What is needed is a verbatim copy of the data, minus the pictures.

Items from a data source

BEGIN

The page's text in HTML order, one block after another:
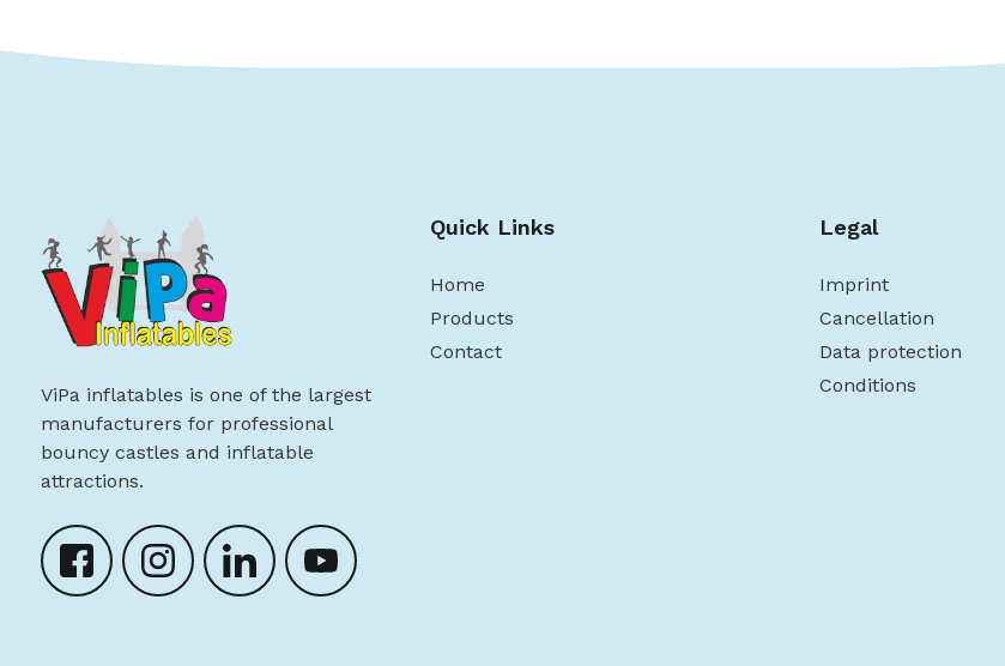
ViPa inflatables is one of the largest
manufacturers for professional
bouncy castles and inflatable
attractions.
Quick Links
Home
Products
Contact
Legal
Imprint
Cancellation
Data protection
Conditions
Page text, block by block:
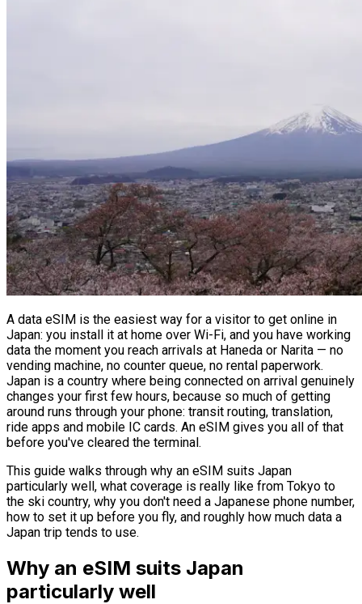
A data eSIM is the easiest way for a visitor to get online in
Japan: you install it at home over Wi-Fi, and you have working
data the moment you reach arrivals at Haneda or Narita — no
vending machine, no counter queue, no rental paperwork.
Japan is a country where being connected on arrival genuinely
changes your first few hours, because so much of getting
around runs through your phone: transit routing, translation,
ride apps and mobile IC cards. An eSIM gives you all of that
before you've cleared the terminal.
This guide walks through why an eSIM suits Japan
particularly well, what coverage is really like from Tokyo to
the ski country, why you don't need a Japanese phone number,
how to set it up before you fly, and roughly how much data a
Japan trip tends to use.
Why an eSIM suits Japan
particularly well
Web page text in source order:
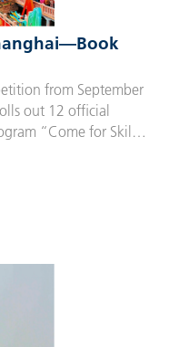
from September
out 12 official
“Come for Skills,
itineraries cater to
and travel
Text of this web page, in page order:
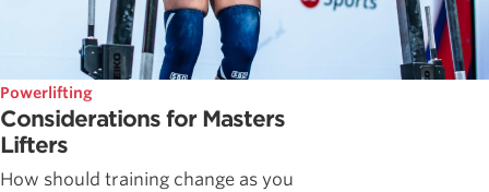
Powerlifting
Considerations for Masters
Lifters
How should training change as you
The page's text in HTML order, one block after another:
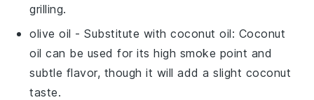
grilling.
olive oil - Substitute withcoconut oil: Coconut
oil can be used for its high smoke point and
subtle flavor, though it will add a slight coconut
taste.
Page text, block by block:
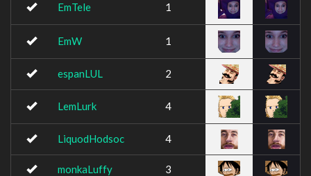
EmTele 1
EmW 1
espanLUL 2
LemLurk 4
LiquodHodsoc 4
monkaLuffy 3
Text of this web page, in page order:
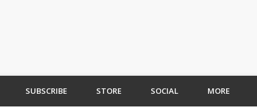
SUBSCRIBE STORE SOCIAL MORE
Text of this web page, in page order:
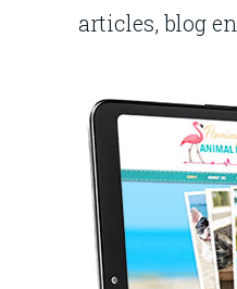
articles, blog
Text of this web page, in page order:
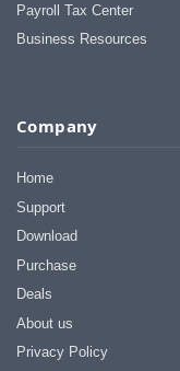
Payroll Tax Center
Business Resources
Company
Home
Support
Download
Purchase
Deals
About us
Privacy Policy
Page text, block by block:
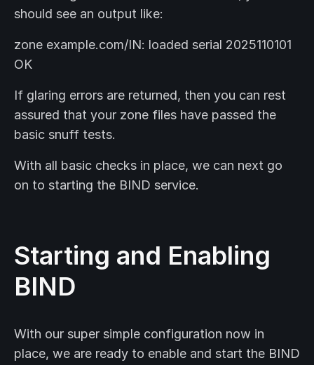
should see an output like:
zone example.com/IN: loaded serial 2025110101
OK
If glaring errors are returned, then you can rest
assured that your zone files have passed the
basic snuff tests.
With all basic checks in place, we can next go
on to starting the BIND service.
Starting and Enabling
BIND
With our super simple configuration now in
place, we are ready to enable and start the BIND
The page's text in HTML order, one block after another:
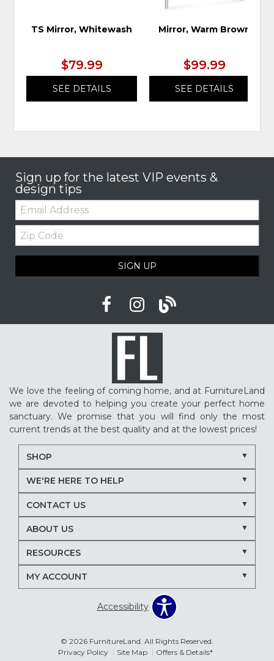
TS Mirror, Whitewash
$79.99
SEE DETAILS
Mirror, Warm Brown
$99.99
SEE DETAILS
Sign up for the latest VIP events &
design tips
Email:
Zip
Code
SIGN UP
We love the feeling of coming home, and at FurnitureLand
we are devoted to helping you create your perfect home
sanctuary. We promise that you will find only the most
current trends at the best quality and at the lowest prices!
SHOP
WE'RE HERE TO HELP
CONTACT US
ABOUT US
RESOURCES
MY ACCOUNT
Accessibility
© 2026 FurnitureLand. All Rights Reserved.
Privacy Policy
Site Map Offers & Details*
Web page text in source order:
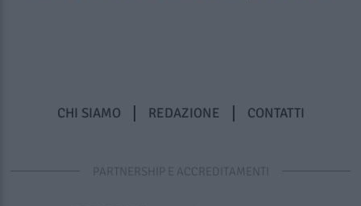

END

_Response_.
The page's text in HTML order, one block after another:
ViPa inflatables is one of the largest
manufacturers for professional
bouncy castles and inflatable
attractions.
Quick Links
Home
Products
Contact
Legal
Imprint
Cancellation
Data protection
Conditions
Page text, block by block:
A data eSIM is the easiest way for a visitor to get online in
Japan: you install it at home over Wi-Fi, and you have working
data the moment you reach arrivals at Haneda or Narita — no
vending machine, no counter queue, no rental paperwork.
Japan is a country where being connected on arrival genuinely
changes your first few hours, because so much of getting
around runs through your phone: transit routing, translation,
ride apps and mobile IC cards. An eSIM gives you all of that
before you've cleared the terminal.
This guide walks through why an eSIM suits Japan
particularly well, what coverage is really like from Tokyo to
the ski country, why you don't need a Japanese phone number,
how to set it up before you fly, and roughly how much data a
Japan trip tends to use.
Why an eSIM suits Japan
particularly well
Web page text in source order:
from September
out 12 official
“Come for Skills,
itineraries cater to
and travel
Text of this web page, in page order:
Powerlifting
Considerations for Masters
Lifters
How should training change as you
The page's text in HTML order, one block after another:
grilling.
olive oil - Substitute withcoconut oil: Coconut
oil can be used for its high smoke point and
subtle flavor, though it will add a slight coconut
taste.
Page text, block by block:
EmTele 1
EmW 1
espanLUL 2
LemLurk 4
LiquodHodsoc 4
monkaLuffy 3
Text of this web page, in page order:
SUBSCRIBE STORE SOCIAL MORE
Text of this web page, in page order:
articles, blog
Text of this web page, in page order:
Payroll Tax Center
Business Resources
Company
Home
Support
Download
Purchase
Deals
About us
Privacy Policy
Page text, block by block:
should see an output like:
zone example.com/IN: loaded serial 2025110101
OK
If glaring errors are returned, then you can rest
assured that your zone files have passed the
basic snuff tests.
With all basic checks in place, we can next go
on to starting the BIND service.
Starting and Enabling
BIND
With our super simple configuration now in
place, we are ready to enable and start the BIND
The page's text in HTML order, one block after another:
TS Mirror, Whitewash
$79.99
SEE DETAILS
Mirror, Warm Brown
$99.99
SEE DETAILS
Sign up for the latest VIP events &
design tips
Email:
Zip
Code
SIGN UP
We love the feeling of coming home, and at FurnitureLand
we are devoted to helping you create your perfect home
sanctuary. We promise that you will find only the most
current trends at the best quality and at the lowest prices!
SHOP
WE'RE HERE TO HELP
CONTACT US
ABOUT US
RESOURCES
MY ACCOUNT
Accessibility
© 2026 FurnitureLand. All Rights Reserved.
Privacy Policy
Site Map Offers & Details*
Web page text in source order:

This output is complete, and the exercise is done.